Your reply should be an exact copy of every entry, with the pictures removed.

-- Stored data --

- Opening Delimiter -

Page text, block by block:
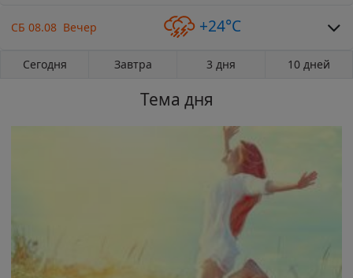
СБ 08.08 Вечер +24°C
Сегодня Завтра 3 дня 10 дней
Тема дня
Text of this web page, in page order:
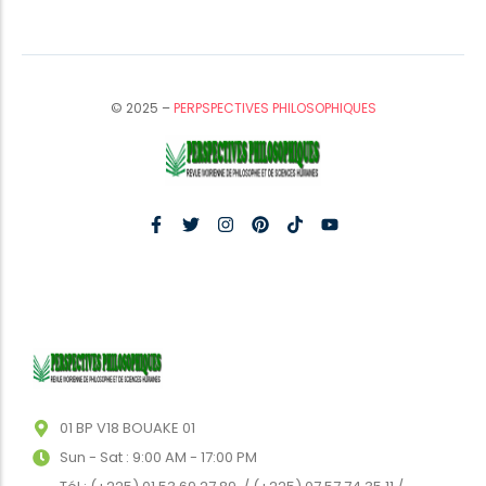
© 2025 –PERPSPECTIVES PHILOSOPHIQUES
01 BP V18 BOUAKE 01
Sun - Sat : 9:00 AM - 17:00 PM
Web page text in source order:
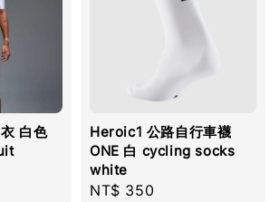
白色
Heroic1 公路自行車襪
ONE 白 cycling socks
white
Regular
NT$ 350
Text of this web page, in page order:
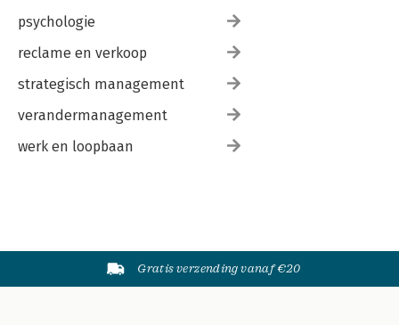
psychologie
reclame en verkoop
strategisch management
verandermanagement
werk en loopbaan
Gratis verzending vanaf €20
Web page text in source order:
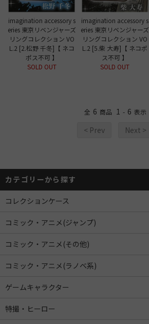
imagination accessory s
eries 東京リベンジャーズ
リングコレクション VO
L.2 [2.松野 千冬]【 ネコ
ポス不可 】
SOLD OUT
imagination accessory s
eries 東京リベンジャーズ
リングコレクション VO
L.2 [5.柴 大寿]【 ネコポ
ス不可 】
SOLD OUT
全 6 商品 1 - 6 表示
< Prev Next >
カテゴリーから探す
コレクションケース
コミック・アニメ(ジャンプ)
コミック・アニメ(その他)
コミック・アニメ(ラノベ系)
ゲームキャラクター
特撮・ヒーロー
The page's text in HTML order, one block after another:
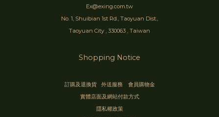
Ex@exing.com.tw
No. 1, Shuibian 1st Rd., Taoyuan Dist.,
Taoyuan City , 330063 , Taiwan
Shopping Notice
訂購及退換貨 外送服務
會員購物金
實體店面及網站付款方式
隱私權政策
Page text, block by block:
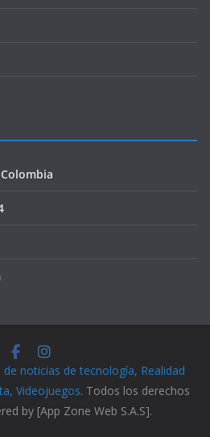
de noticias de tecnología, Realidad
Videojuegos. Todos los derechos
by [App Zone Web S.A.S].
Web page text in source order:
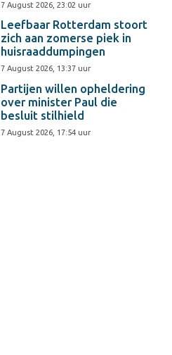
7 August 2026, 23:02 uur
Leefbaar Rotterdam stoort
zich aan zomerse piek in
huisraaddumpingen
7 August 2026, 13:37 uur
Partijen willen opheldering
over minister Paul die
besluit stilhield
7 August 2026, 17:54 uur
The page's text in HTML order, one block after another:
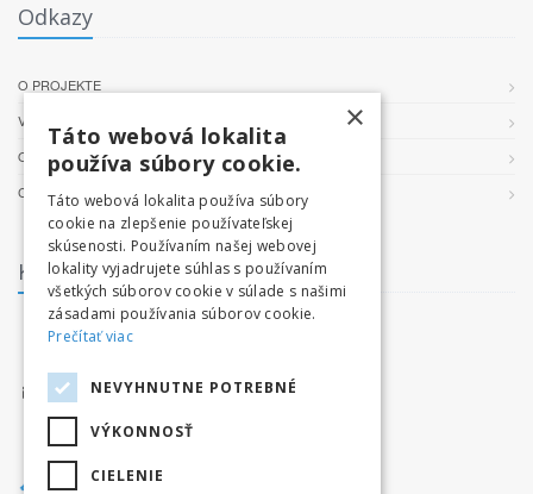
Odkazy
O PROJEKTE
VŠEOBECNÉ PODMIENKY
OCHRANA OSOBNÝCH ÚDAJOV
COOKIES
Kontakt
facebook.com/tatryvpohybe
info@tatryvpohybe.sk
×
Táto webová lokalita
používa súbory cookie.
Táto webová lokalita používa súbory
cookie na zlepšenie používateľskej
skúsenosti. Používaním našej webovej
lokality vyjadrujete súhlas s používaním
všetkých súborov cookie v súlade s našimi
zásadami používania súborov cookie.
Prečítať viac
NEVYHNUTNE POTREBNÉ
VÝKONNOSŤ
CIELENIE
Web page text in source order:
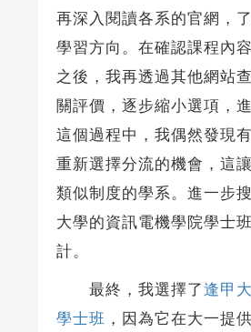
再深入閱讀各系的官網，
學習方向。在確認課程內
之後，我再透過其他網站
關評價，逐步縮小選項，
這個過程中，我偶然發現
重新選擇分流的機會，這
類似制度的學系。進一步
大學的資訊電機學院學士
計。
最終，我選擇了逢甲
學士班 ，因為它在大一提
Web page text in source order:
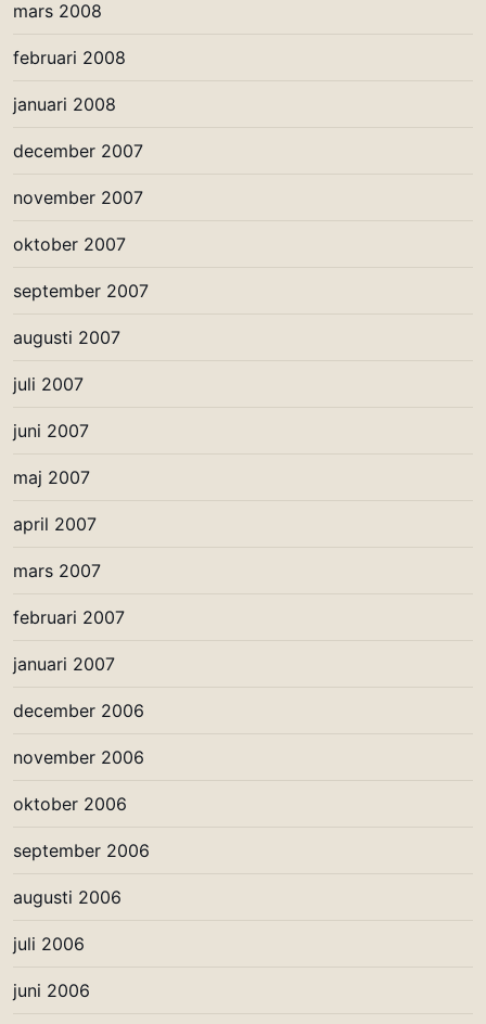
mars 2008
februari 2008
januari 2008
december 2007
november 2007
oktober 2007
september 2007
augusti 2007
juli 2007
juni 2007
maj 2007
april 2007
mars 2007
februari 2007
januari 2007
december 2006
november 2006
oktober 2006
september 2006
augusti 2006
juli 2006
juni 2006
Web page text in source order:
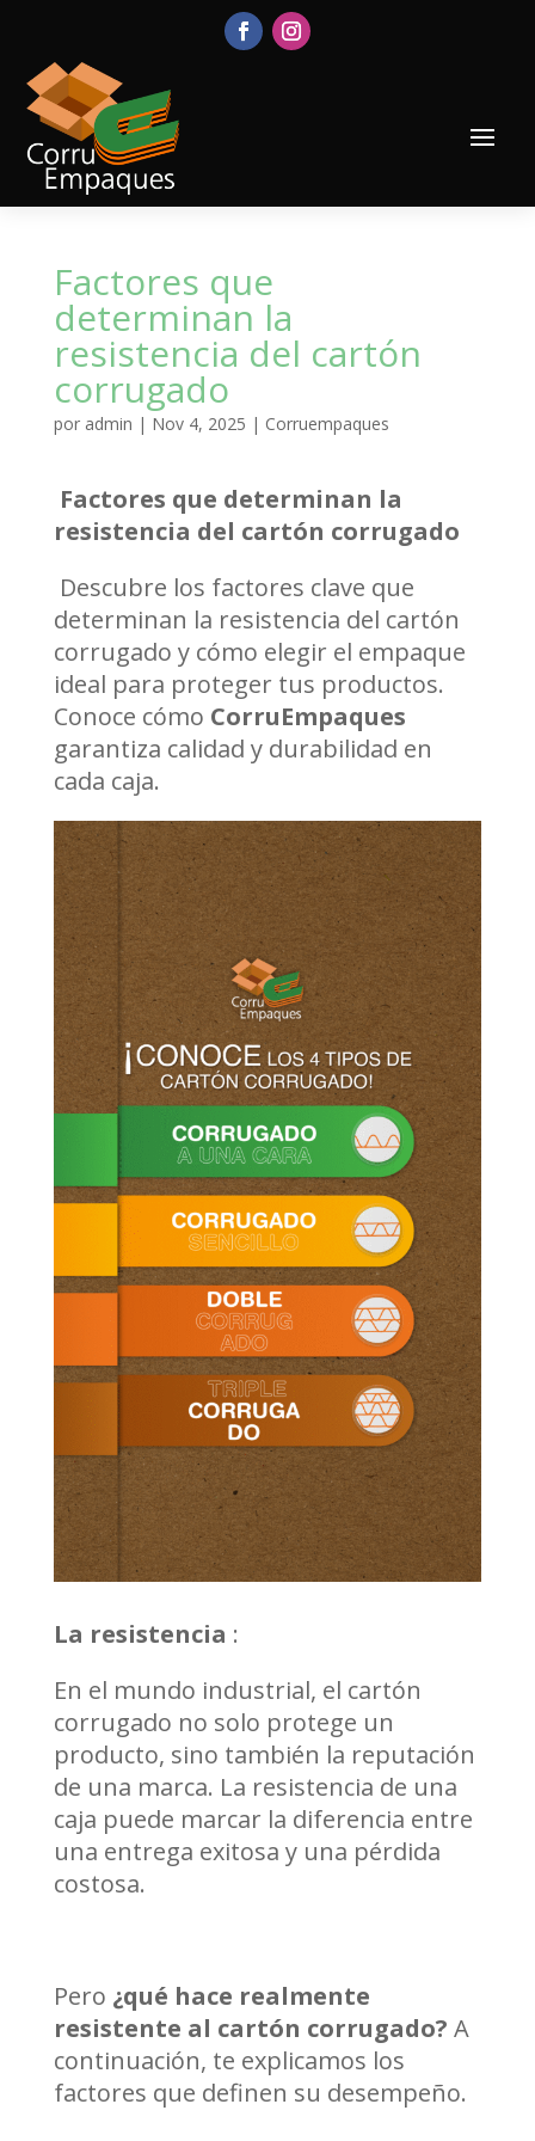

- Closing Delimiter -

-- Exercise output --
Page text, block by block:
СБ 08.08 Вечер +24°C
Сегодня Завтра 3 дня 10 дней
Тема дня
Text of this web page, in page order:
© 2025 –PERPSPECTIVES PHILOSOPHIQUES
01 BP V18 BOUAKE 01
Sun - Sat : 9:00 AM - 17:00 PM
Web page text in source order:
白色
Heroic1 公路自行車襪
ONE 白 cycling socks
white
Regular
NT$ 350
Text of this web page, in page order:
psychologie
reclame en verkoop
strategisch management
verandermanagement
werk en loopbaan
Gratis verzending vanaf €20
Web page text in source order:
imagination accessory s
eries 東京リベンジャーズ
リングコレクション VO
L.2 [2.松野 千冬]【 ネコ
ポス不可 】
SOLD OUT
imagination accessory s
eries 東京リベンジャーズ
リングコレクション VO
L.2 [5.柴 大寿]【 ネコポ
ス不可 】
SOLD OUT
全 6 商品 1 - 6 表示
< Prev Next >
カテゴリーから探す
コレクションケース
コミック・アニメ(ジャンプ)
コミック・アニメ(その他)
コミック・アニメ(ラノベ系)
ゲームキャラクター
特撮・ヒーロー
The page's text in HTML order, one block after another:
Ex@exing.com.tw
No. 1, Shuibian 1st Rd., Taoyuan Dist.,
Taoyuan City , 330063 , Taiwan
Shopping Notice
訂購及退換貨 外送服務
會員購物金
實體店面及網站付款方式
隱私權政策
Page text, block by block:
de noticias de tecnología, Realidad
Videojuegos. Todos los derechos
by [App Zone Web S.A.S].
Web page text in source order:
7 August 2026, 23:02 uur
Leefbaar Rotterdam stoort
zich aan zomerse piek in
huisraaddumpingen
7 August 2026, 13:37 uur
Partijen willen opheldering
over minister Paul die
besluit stilhield
7 August 2026, 17:54 uur
The page's text in HTML order, one block after another:
Odkazy
O PROJEKTE
VŠEOBECNÉ PODMIENKY
OCHRANA OSOBNÝCH ÚDAJOV
COOKIES
Kontakt
facebook.com/tatryvpohybe
info@tatryvpohybe.sk
×
Táto webová lokalita
používa súbory cookie.
Táto webová lokalita používa súbory
cookie na zlepšenie používateľskej
skúsenosti. Používaním našej webovej
lokality vyjadrujete súhlas s používaním
všetkých súborov cookie v súlade s našimi
zásadami používania súborov cookie.
Prečítať viac
NEVYHNUTNE POTREBNÉ
VÝKONNOSŤ
CIELENIE
Web page text in source order:
再深入閱讀各系的官網，
學習方向。在確認課程內
之後，我再透過其他網站
關評價，逐步縮小選項，
這個過程中，我偶然發現
重新選擇分流的機會，這
類似制度的學系。進一步
大學的資訊電機學院學士
計。
最終，我選擇了逢甲
學士班 ，因為它在大一提
Web page text in source order:
mars 2008
februari 2008
januari 2008
december 2007
november 2007
oktober 2007
september 2007
augusti 2007
juli 2007
juni 2007
maj 2007
april 2007
mars 2007
februari 2007
januari 2007
december 2006
november 2006
oktober 2006
september 2006
augusti 2006
juli 2006
juni 2006
Web page text in source order:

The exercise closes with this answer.